For more detailed information please refer to table 1 in section "Any other information on materials and methods incl. tables".

  Summary of results

				relative	relative	rel. adjusted	(MF)	95%	statistical
	conc.	PS	S9	cloning	cell	cloning	mutant	control	analysis*
	µg/mL		mix	efficiency I	density	efficiency I	colonies/	limit	t-test	linear
				%	%	%	106cells			regression
Column	1	2	3	4	5	6	7	8	9	10
Main Experiment / 4 h treatment				mean values of culture I and II
Solvent control with DMSO			-	100.0	100.0	100.0	9.9	2.9 – 22.4
Positive control (EMS)	300		-	73.3	103.5	74.6	271.6		0.000S
Test item	11.1	-	-	98.6	95.7	94.4	#	2.9 – 22.4
Test item	22.2	-	-	100.7	97.7	98.4	#	2.9 – 22.4		0.266
Test item	44.4	-	-	95.8	88.2	84.2	#	2.9 – 22.4
Test item	88.9	-	-	104.2	80.4	84.0	4.4	2.9 – 22.4	n.c.
Test item	177.8	-	-	104.4	81.6	85.1	9.2	2.9 – 22.4	n.c.
Test item	355.5	-	-	99.8	75.6	75.5	7.8	2.9 – 22.4	n.c.
Test item	711.0	-	-	95.4	72.7	70.2	8.3	2.9 – 22.4	n.c.
Test item	1422.0	PS	-	88.7	74.3	65.3	11.3	2.9 – 22.4	0.623
Solvent control with DMSO			+	100.0	100.0	100.0	7.9	2.9 – 23.7
Positive control (DMBA)	2.3		+	90.4	107.7	98.5	52.8		0.011S
Test item	11.1	-	+	87.2	98.5	85.8	#	2.9 – 23.7
Test item	22.2	-	+	87.3	106.1	92.7	#	2.9 – 23.7		0.148
Test item	44.4	-	+	89.9	95.5	86.3	#	2.9 – 23.7
Test item	88.9	-	+	94.4	101.0	96.0	12.7	2.9 – 23.7	0.034S
Test item	177.8	-	+	88.6	105.4	93.3	7.6	2.9 – 23.7	n.c.
Test item	355.5	-	+	93.2	115.3	108.3	7.9	2.9 – 23.7	n.c.
Test item	711.0	-	+	78.8	96.0	75.8	8.6	2.9 – 23.7	0.392
Test item	1422.0	PS	+	54.4	102.2	55.7	4.7	2.9 – 23.7	n.c.

 

*       statistical analysis based on the mean values of culture I and II

n.c.   not calculated (mean MF below MF of the solvent control)

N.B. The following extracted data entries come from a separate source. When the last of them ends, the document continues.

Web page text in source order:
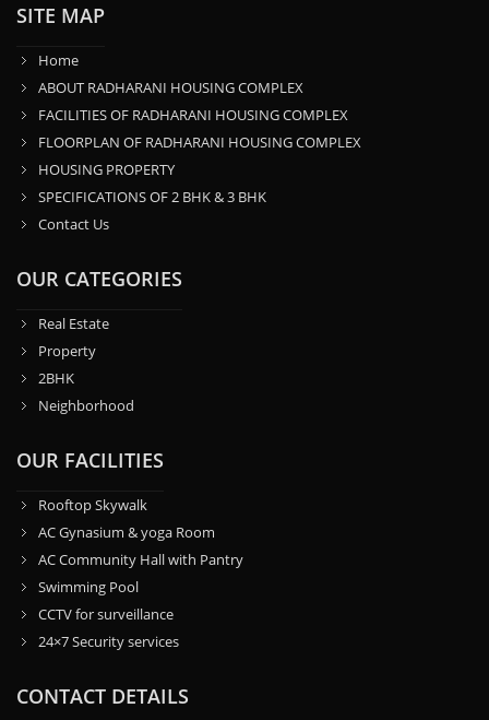
SITE MAP
Home
ABOUT RADHARANI HOUSING COMPLEX
FACILITIES OF RADHARANI HOUSING COMPLEX
FLOORPLAN OF RADHARANI HOUSING COMPLEX
HOUSING PROPERTY
SPECIFICATIONS OF 2 BHK & 3 BHK
Contact Us
OUR CATEGORIES
Real Estate
Property
2BHK
Neighborhood
OUR FACILITIES
Rooftop Skywalk
AC Gynasium & yoga Room
AC Community Hall with Pantry
Swimming Pool
CCTV for surveillance
24×7 Security services
CONTACT DETAILS
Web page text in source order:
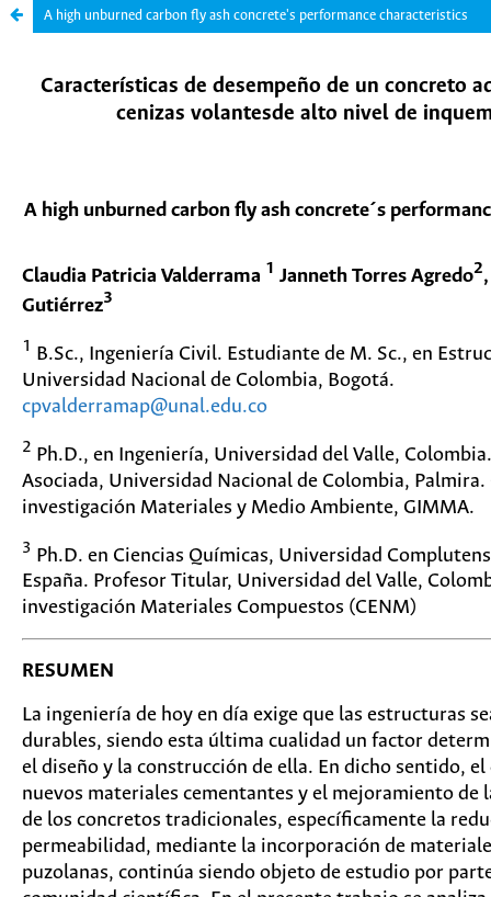
A high unburned carbon fly ash concrete's performance characteristics
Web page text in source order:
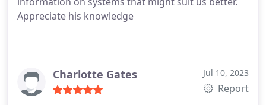
Appreciate his knowledge
Charlotte Gates Jul 10, 2023
Report
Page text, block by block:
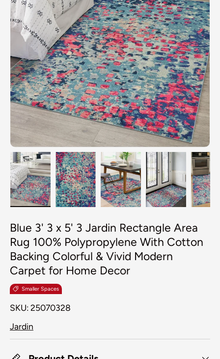
Blue 3' 3 x 5' 3 Jardin Rectangle Area
Rug 100% Polypropylene With Cotton
Backing Colorful & Vivid Modern
Carpet for Home Decor
Smaller Spaces
SKU: 25070328
Jardin
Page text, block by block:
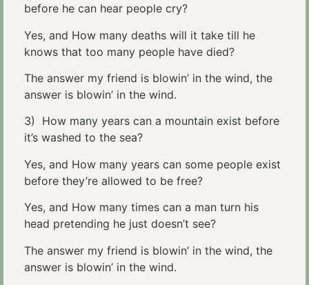
before he can hear people cry?
Yes, and How many deaths will it take till he
knows that too many people have died?
The answer my friend is blowin’ in the wind, the
answer is blowin’ in the wind.
3) How many years can a mountain exist before
it’s washed to the sea?
Yes, and How many years can some people exist
before they’re allowed to be free?
Yes, and How many times can a man turn his
head pretending he just doesn’t see?
The answer my friend is blowin’ in the wind, the
answer is blowin’ in the wind.
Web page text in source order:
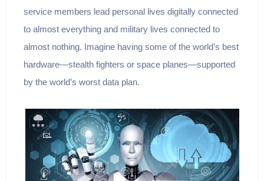
service members lead personal lives digitally connected
to almost everything and military lives connected to
almost nothing. Imagine having some of the world’s best
hardware—stealth fighters or space planes—supported
by the world’s worst data plan.
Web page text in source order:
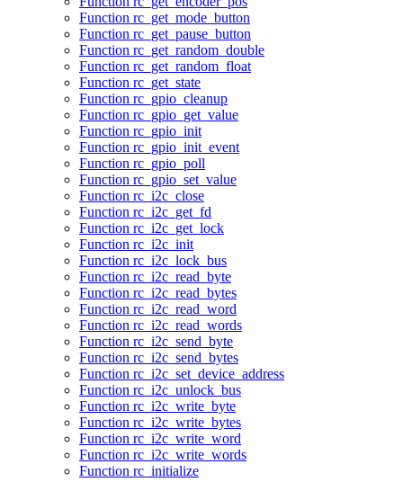
Function rc_get_mode_button
Function rc_get_pause_button
Function rc_get_random_double
Function rc_get_random_float
Function rc_get_state
Function rc_gpio_cleanup
Function rc_gpio_get_value
Function rc_gpio_init
Function rc_gpio_init_event
Function rc_gpio_poll
Function rc_gpio_set_value
Function rc_i2c_close
Function rc_i2c_get_fd
Function rc_i2c_get_lock
Function rc_i2c_init
Function rc_i2c_lock_bus
Function rc_i2c_read_byte
Function rc_i2c_read_bytes
Function rc_i2c_read_word
Function rc_i2c_read_words
Function rc_i2c_send_byte
Function rc_i2c_send_bytes
Function rc_i2c_set_device_address
Function rc_i2c_unlock_bus
Function rc_i2c_write_byte
Function rc_i2c_write_bytes
Function rc_i2c_write_word
Function rc_i2c_write_words
Function rc_initialize
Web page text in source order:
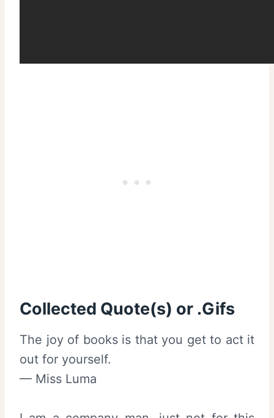
Collected Quote(s) or .Gifs
The joy of books is that you get to act it
out for yourself.
— Miss Luma
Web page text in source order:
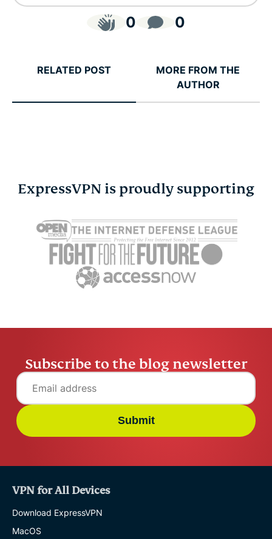
0 0
RELATED POST
MORE FROM THE
AUTHOR
expats: Everything you
need to know before
settling abroad
ExpressVPN 10 mins
parents
online
10%
ExpressVPN is proudly supporting
Subscribe to the blog newsletter
Submit
VPN for All Devices
Download ExpressVPN
MacOS

PS =  Phase separation at the end of treatment

S =    significant trend (p < 0.05)

MF   Mutant frequency

#       cultures not continued as a minimum of only four analyzable concentrations are required

Conclusions:

In conclusion it can be stated that under the experimental conditions reported the test substance did not induce gene mutations at the HPRT locus in V79 cells.

Executive summary:

This GLP compliant study (according to OECD TG 476) was performed to investigate the potential of the test substance, dissolved in DMSO, to induce gene mutations at the HPRT locus in V79 cells of the Chinese hamster. The assay was performed in one experiment using two parallel cultures. The main experiment was performed with and without liver microsomal activation and a treatment period of 4 hours. The highest applied concentration in the pre-test on toxicity (1422 µg/mL) was chosen corresponding to 10 mM, with respect to the OECD guideline 476 (2016). Based on the results of the pre-experiment the following concentrations were applied in the main experiment: 11.1, 22.2, 44.4, 88.9, 177.8, 355.5, 711, and 1422 µg/ml.

In the main experiment in the absence and presence of S9 mix, no relevant cytotoxicity was observed up to the highest applied concentration, which showed phase separation.

In the main experiment in the absence and presence of S9 mix, no relevant increases in the numbers of mutant colonies were observed after treatment with the test substance.

Appropriate reference mutagens, used as positive controls, induced a distinct increase in mutant colonies and thus, showed the sensitivity of the test system and the activity of the metabolic activation system.